The phased development approach allows NEOM to begin generating revenue from early-completing components while continuing to invest in later phases. Sindalah’s resort operations, expected to commence in late 2026 or early 2027, will provide the first test of NEOM’s ability to generate commercial revenue and validate the luxury destination positioning that justifies premium pricing.
Expo 2030 Relevance
NEOM’s revised development status affects its role in Saudi Arabia’s Expo 2030 narrative. The project can no longer be presented as a completed futuristic city but can be positioned as a work in progress that demonstrates the Kingdom’s commitment to innovation, sustainability, and long-term thinking. Sindalah’s luxury resort, Trojena’s winter sports facilities, and The Line’s initial phase can serve as tangible demonstrations of NEOM’s progress.
NEOM is expected to maintain a significant presence at Expo 2030, showcasing its technology, sustainability, and innovation achievements and inviting Expo visitors to experience completed elements of the development.
Conclusion
NEOM in 2026 is neither the fantastical city of the original announcements nor the failure that skeptics predicted.

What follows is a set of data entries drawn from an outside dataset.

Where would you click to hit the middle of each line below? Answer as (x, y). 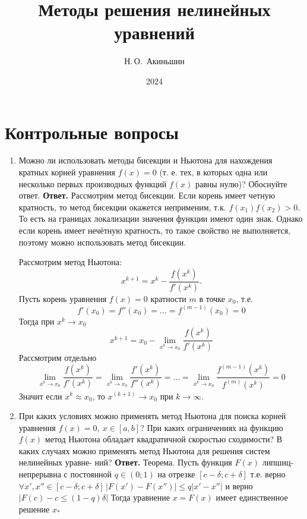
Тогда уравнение (140, 497)
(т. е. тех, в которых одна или (213, 172)
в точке (212, 298)
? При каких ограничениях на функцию (212, 427)
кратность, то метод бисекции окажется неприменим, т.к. (122, 207)
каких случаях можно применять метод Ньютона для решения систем (144, 450)
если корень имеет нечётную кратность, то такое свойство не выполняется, (154, 230)
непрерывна (40, 474)
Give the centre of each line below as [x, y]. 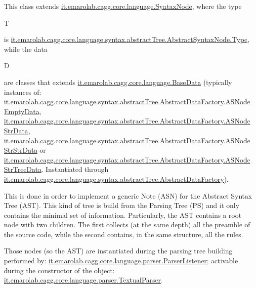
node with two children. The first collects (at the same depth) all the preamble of [127, 225]
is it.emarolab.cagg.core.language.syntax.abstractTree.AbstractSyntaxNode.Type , [127, 39]
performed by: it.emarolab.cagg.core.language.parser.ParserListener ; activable [121, 261]
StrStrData [21, 150]
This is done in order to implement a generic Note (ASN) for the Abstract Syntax [128, 195]
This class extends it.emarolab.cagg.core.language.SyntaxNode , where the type [123, 6]
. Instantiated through [75, 169]
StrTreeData [23, 169]
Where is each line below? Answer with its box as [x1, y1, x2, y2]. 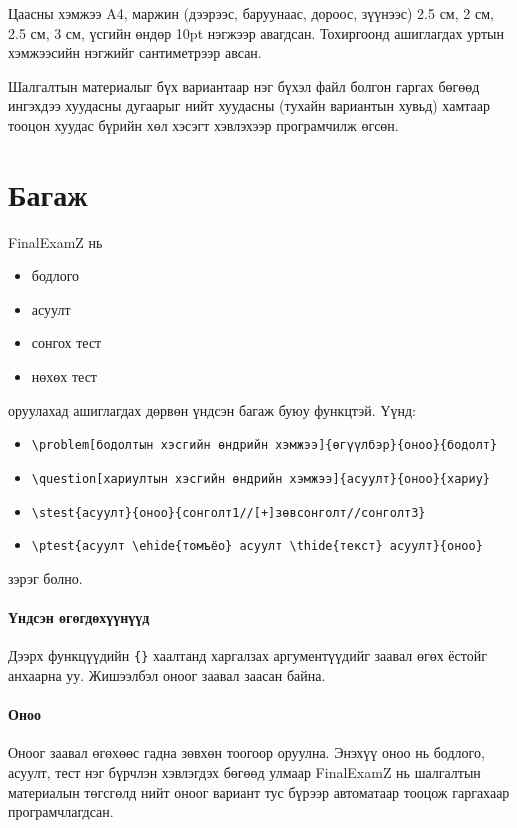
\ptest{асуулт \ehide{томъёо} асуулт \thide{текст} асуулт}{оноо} [31, 539, 483, 554]
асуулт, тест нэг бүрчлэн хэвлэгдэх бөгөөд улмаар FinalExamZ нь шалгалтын [8, 761, 481, 782]
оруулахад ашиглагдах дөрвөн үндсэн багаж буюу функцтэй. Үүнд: [8, 399, 417, 420]
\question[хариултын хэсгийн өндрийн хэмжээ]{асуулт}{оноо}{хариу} [31, 471, 490, 486]
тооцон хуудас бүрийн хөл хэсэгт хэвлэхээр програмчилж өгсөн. [8, 114, 399, 135]
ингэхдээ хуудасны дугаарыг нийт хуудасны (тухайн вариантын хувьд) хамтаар [8, 95, 490, 116]
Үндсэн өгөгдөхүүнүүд [8, 607, 150, 628]
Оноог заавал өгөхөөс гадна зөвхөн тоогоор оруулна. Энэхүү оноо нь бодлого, [8, 742, 485, 763]
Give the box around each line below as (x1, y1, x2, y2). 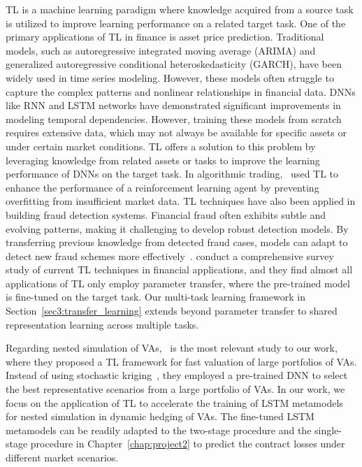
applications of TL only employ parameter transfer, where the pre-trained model (6, 275, 350, 290)
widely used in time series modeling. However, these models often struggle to (6, 70, 334, 85)
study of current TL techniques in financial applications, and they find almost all (6, 262, 353, 277)
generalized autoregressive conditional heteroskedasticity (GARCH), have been (6, 57, 342, 71)
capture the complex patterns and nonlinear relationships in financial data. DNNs (6, 84, 356, 99)
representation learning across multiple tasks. (6, 317, 199, 331)
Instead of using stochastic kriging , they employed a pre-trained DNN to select (6, 368, 348, 382)
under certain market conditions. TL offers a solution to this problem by (6, 138, 316, 153)
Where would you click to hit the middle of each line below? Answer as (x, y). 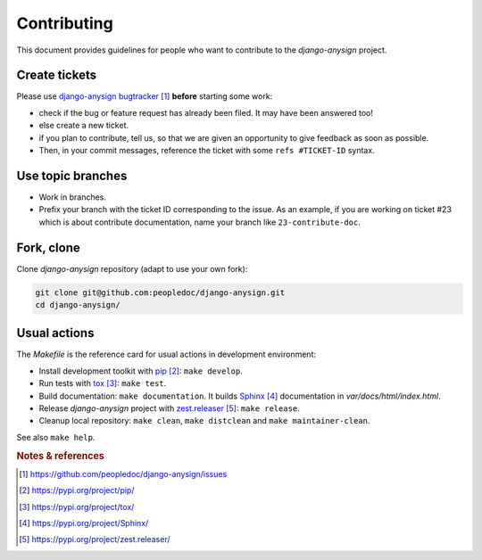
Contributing (65, 23)
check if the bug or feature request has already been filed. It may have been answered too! (206, 112)
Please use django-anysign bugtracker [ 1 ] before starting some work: (145, 96)
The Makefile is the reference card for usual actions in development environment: (166, 354)
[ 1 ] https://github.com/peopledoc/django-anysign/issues (123, 474)
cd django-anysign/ (78, 305)
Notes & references (60, 456)
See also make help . (56, 437)
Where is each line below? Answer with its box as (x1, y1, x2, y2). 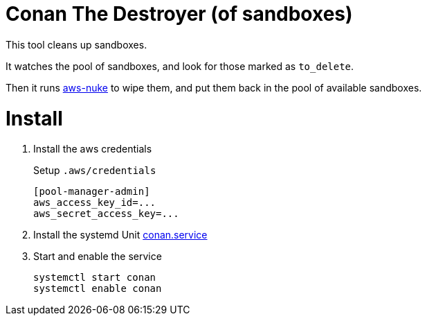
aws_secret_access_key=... (33, 208, 179, 220)
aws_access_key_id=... (33, 197, 156, 209)
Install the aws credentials (33, 143, 152, 155)
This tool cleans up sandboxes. (6, 38, 147, 51)
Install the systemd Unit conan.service (33, 229, 208, 241)
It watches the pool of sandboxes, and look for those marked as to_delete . (6, 60, 354, 72)
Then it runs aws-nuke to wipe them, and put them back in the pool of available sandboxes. (6, 81, 422, 94)
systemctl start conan (33, 272, 156, 284)
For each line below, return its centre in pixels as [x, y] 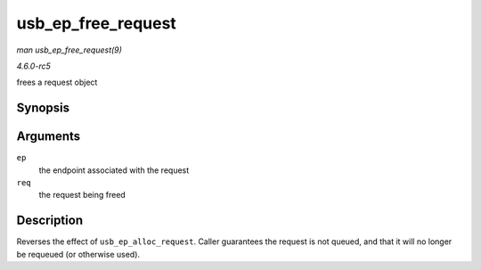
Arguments [49, 137]
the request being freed [82, 195]
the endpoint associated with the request [114, 170]
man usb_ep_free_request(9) [69, 50]
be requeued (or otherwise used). [78, 254]
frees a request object [57, 82]
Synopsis [43, 108]
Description [50, 221]
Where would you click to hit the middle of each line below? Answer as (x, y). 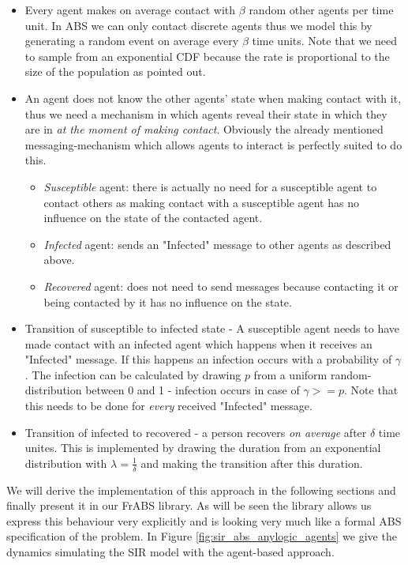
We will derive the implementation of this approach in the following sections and (201, 490)
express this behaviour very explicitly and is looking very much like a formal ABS (204, 520)
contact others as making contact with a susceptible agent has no (201, 202)
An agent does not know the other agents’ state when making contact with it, (213, 98)
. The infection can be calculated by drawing (133, 374)
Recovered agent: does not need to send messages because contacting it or (221, 286)
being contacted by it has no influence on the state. (168, 301)
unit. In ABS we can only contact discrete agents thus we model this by (198, 25)
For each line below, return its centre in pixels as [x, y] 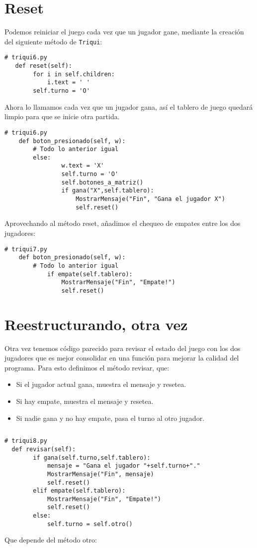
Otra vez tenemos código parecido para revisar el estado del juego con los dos [123, 348]
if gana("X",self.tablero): [108, 191]
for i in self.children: [74, 74]
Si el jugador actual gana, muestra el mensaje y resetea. [101, 384]
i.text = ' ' [68, 83]
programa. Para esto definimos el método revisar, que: [87, 367]
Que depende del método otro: [51, 540]
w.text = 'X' [83, 166]
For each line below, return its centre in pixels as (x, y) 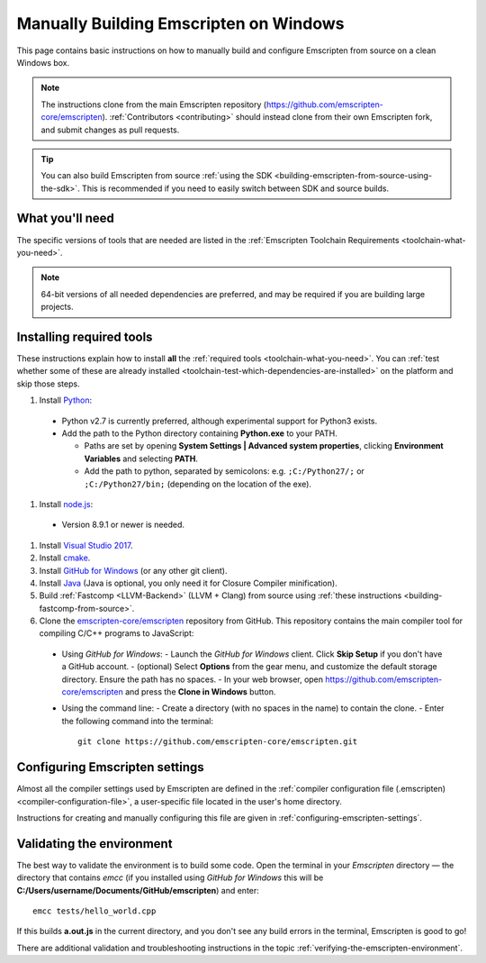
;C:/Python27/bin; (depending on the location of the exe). (198, 484)
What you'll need (65, 218)
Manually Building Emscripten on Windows (180, 23)
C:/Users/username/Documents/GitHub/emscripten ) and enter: (138, 890)
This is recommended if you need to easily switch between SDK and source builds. (235, 188)
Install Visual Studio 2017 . (86, 545)
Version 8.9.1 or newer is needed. (123, 525)
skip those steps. (48, 384)
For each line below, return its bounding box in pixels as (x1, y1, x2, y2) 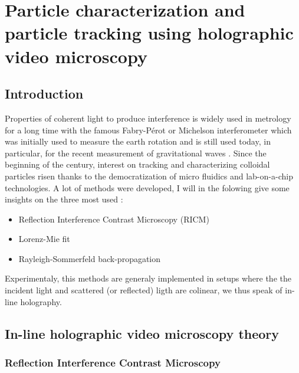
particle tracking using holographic (5, 21, 294, 45)
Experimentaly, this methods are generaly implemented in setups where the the (5, 272, 291, 284)
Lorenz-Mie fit (18, 233, 70, 245)
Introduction (5, 84, 84, 103)
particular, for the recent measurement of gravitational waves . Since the (5, 146, 267, 159)
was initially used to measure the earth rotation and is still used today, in (5, 135, 271, 148)
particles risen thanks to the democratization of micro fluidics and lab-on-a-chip (5, 169, 293, 182)
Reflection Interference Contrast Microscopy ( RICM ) (18, 212, 209, 225)
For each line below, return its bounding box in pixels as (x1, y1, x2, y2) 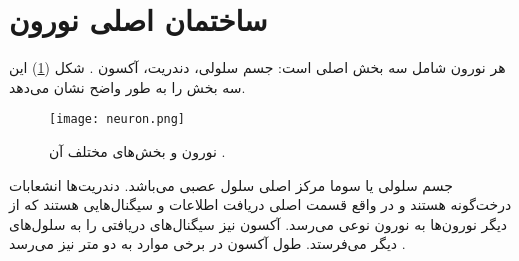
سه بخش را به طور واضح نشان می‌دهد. (9, 76, 246, 97)
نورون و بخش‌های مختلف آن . (49, 140, 226, 161)
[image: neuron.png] (49, 112, 186, 127)
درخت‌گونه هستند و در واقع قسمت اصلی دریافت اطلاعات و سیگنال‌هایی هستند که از (9, 194, 512, 215)
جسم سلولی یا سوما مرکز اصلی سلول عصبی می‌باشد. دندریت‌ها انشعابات (9, 174, 453, 195)
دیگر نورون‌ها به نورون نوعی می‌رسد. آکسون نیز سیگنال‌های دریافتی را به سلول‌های (9, 213, 508, 234)
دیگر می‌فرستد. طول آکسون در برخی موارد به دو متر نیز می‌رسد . (9, 233, 406, 254)
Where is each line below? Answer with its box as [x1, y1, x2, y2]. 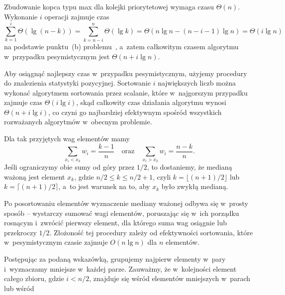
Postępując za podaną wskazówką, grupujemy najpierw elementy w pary [4, 253, 226, 264]
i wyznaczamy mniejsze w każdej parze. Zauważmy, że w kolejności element [4, 263, 237, 274]
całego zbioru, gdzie [4, 273, 64, 284]
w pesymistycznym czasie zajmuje [4, 237, 108, 247]
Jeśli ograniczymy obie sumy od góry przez [4, 162, 135, 172]
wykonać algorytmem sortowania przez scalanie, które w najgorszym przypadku [4, 87, 248, 98]
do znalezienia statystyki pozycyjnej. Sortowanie [4, 78, 151, 88]
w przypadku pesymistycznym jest [4, 51, 110, 61]
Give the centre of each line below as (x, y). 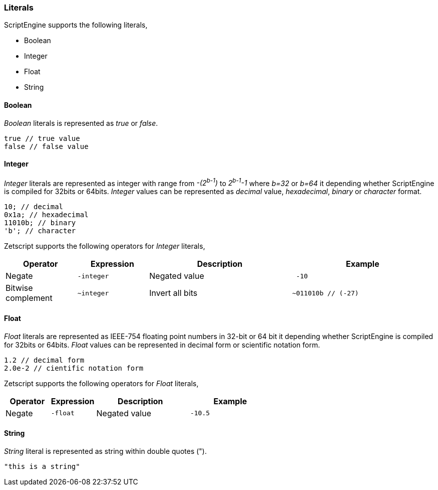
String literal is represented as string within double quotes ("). (105, 451)
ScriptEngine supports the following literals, (76, 25)
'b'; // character (40, 231)
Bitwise (19, 288)
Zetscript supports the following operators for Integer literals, (105, 246)
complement (29, 298)
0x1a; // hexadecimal (46, 215)
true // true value (42, 138)
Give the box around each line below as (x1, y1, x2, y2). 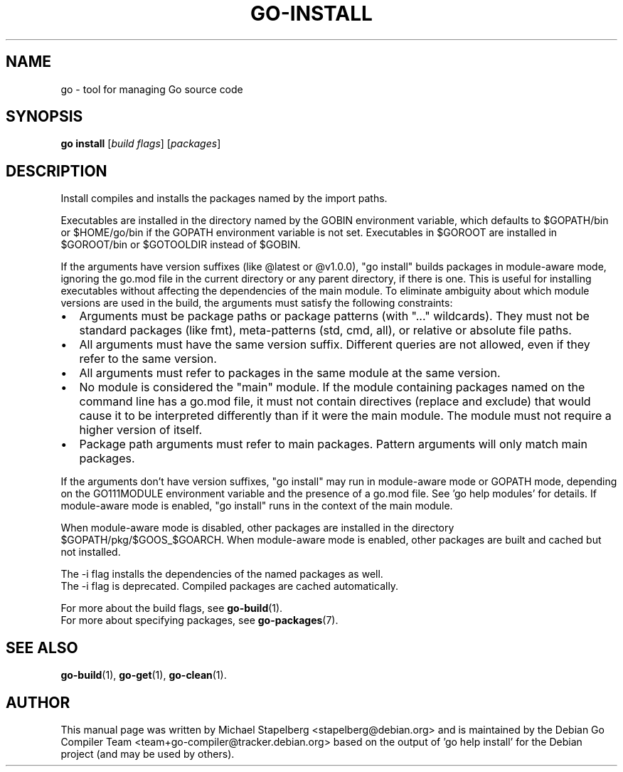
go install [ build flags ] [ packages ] (60, 137, 221, 150)
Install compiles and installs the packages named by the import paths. (60, 192, 388, 205)
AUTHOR (6, 693, 70, 712)
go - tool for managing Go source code (60, 83, 243, 95)
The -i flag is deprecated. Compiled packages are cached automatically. (60, 580, 399, 593)
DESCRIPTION (6, 162, 107, 180)
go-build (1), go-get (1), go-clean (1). (60, 669, 227, 682)
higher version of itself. (79, 423, 203, 438)
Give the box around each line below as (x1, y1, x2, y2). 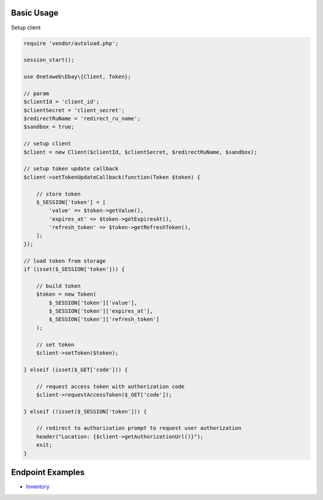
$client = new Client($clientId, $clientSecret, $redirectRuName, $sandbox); (23, 148, 257, 156)
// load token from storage (23, 257, 106, 264)
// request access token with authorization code (36, 383, 185, 390)
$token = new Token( (36, 291, 97, 298)
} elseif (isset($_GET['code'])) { (23, 366, 128, 373)
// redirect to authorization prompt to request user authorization (36, 425, 242, 432)
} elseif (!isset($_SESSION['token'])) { (23, 408, 147, 415)
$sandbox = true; (23, 123, 75, 130)
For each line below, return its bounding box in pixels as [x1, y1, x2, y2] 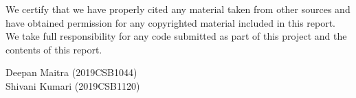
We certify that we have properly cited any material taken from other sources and [5, 2, 351, 16]
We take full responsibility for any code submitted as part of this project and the [5, 29, 347, 43]
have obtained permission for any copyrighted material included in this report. [5, 15, 336, 29]
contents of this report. [5, 42, 102, 56]
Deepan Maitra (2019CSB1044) [5, 65, 137, 79]
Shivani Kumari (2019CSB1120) [5, 78, 140, 93]
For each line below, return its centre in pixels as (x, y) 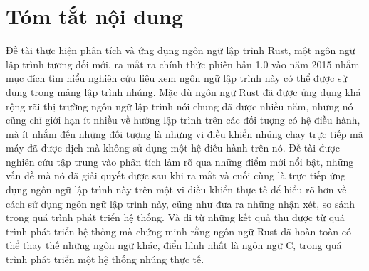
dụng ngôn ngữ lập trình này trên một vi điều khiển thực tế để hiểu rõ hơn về (176, 190)
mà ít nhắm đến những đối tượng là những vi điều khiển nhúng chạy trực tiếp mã (184, 133)
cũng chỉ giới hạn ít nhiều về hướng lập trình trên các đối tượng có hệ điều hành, (183, 120)
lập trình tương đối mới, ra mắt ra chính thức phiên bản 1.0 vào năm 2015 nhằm (183, 64)
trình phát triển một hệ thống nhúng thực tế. (105, 259)
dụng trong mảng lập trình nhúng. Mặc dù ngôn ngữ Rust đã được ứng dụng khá (183, 91)
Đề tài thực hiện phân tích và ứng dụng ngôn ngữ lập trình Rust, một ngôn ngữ (181, 50)
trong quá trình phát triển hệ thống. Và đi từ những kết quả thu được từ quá (175, 217)
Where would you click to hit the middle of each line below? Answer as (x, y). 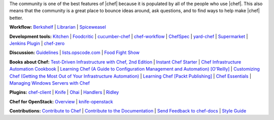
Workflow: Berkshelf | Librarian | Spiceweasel (58, 27)
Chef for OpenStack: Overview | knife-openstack (61, 101)
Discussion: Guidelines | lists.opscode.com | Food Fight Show (74, 52)
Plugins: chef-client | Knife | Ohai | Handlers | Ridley (64, 92)
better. (16, 18)
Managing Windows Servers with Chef (49, 83)
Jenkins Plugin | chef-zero (37, 43)
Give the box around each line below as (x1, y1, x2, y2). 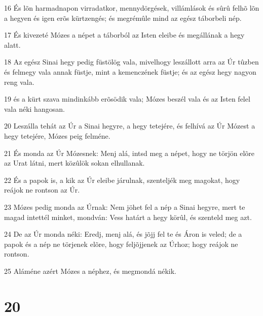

It is a large-scale, phased development program that retains extraordinary ambition while adapting to the physical, financial, and logistical realities of building in a remote desert location. The components that continue — Sindalah, Trojena, Oxagon, The Line Phase 1, and NEOM Bay — represent genuine progress toward creating new destinations, industries, and communities in northwestern Saudi Arabia. Whether NEOM ultimately achieves a fraction or a significant portion of its original vision will be determined over decades, not years, and will depend on execution capability, financial sustainability, and the willingness of people to live, work, and visit a place that exists because one country decided to build the future from scratch.